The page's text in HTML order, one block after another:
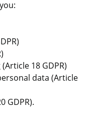
18 GDPR)
data (Article
GDPR).
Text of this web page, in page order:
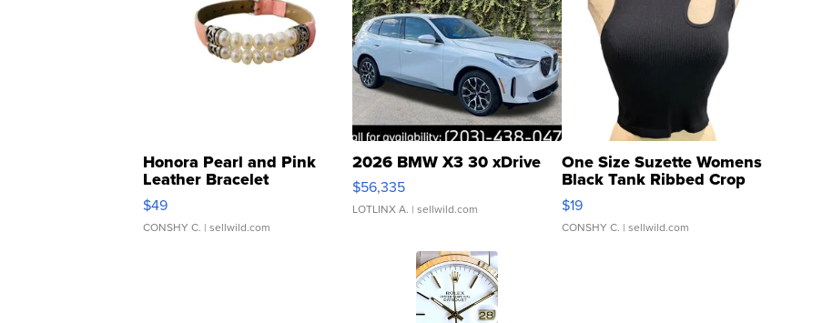
Honora Pearl and Pink
Leather Bracelet
Adjustable Buckle Clo...
$49
CONSHY C. | sellwild.com
2026 BMW X3 30 xDrive
$56,335
LOTLINX A. | sellwild.com
One Size Suzette Womens
Black Tank Ribbed Crop
Asymmetrical ...
$19
CONSHY C. | sellwild.com
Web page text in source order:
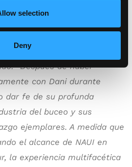
selection
Deny
al nuevo cargo de Dani
“Después de haber
con Dani durante
dar fe de su profunda
del buceo y sus
ejemplares. A medida que
el alcance de NAUI en
la experiencia multifacética
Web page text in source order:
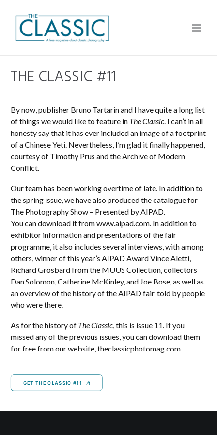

--

Everything in the listing, except its images, should be set down exactly.

The page's text in HTML order, one block after another:
18 GDPR)
data (Article
GDPR).
Text of this web page, in page order:
Honora Pearl and Pink
Leather Bracelet
Adjustable Buckle Clo...
$49
CONSHY C. | sellwild.com
2026 BMW X3 30 xDrive
$56,335
LOTLINX A. | sellwild.com
One Size Suzette Womens
Black Tank Ribbed Crop
Asymmetrical ...
$19
CONSHY C. | sellwild.com
Web page text in source order:
selection
Deny
al nuevo cargo de Dani
“Después de haber
con Dani durante
dar fe de su profunda
del buceo y sus
ejemplares. A medida que
el alcance de NAUI en
la experiencia multifacética
Web page text in source order:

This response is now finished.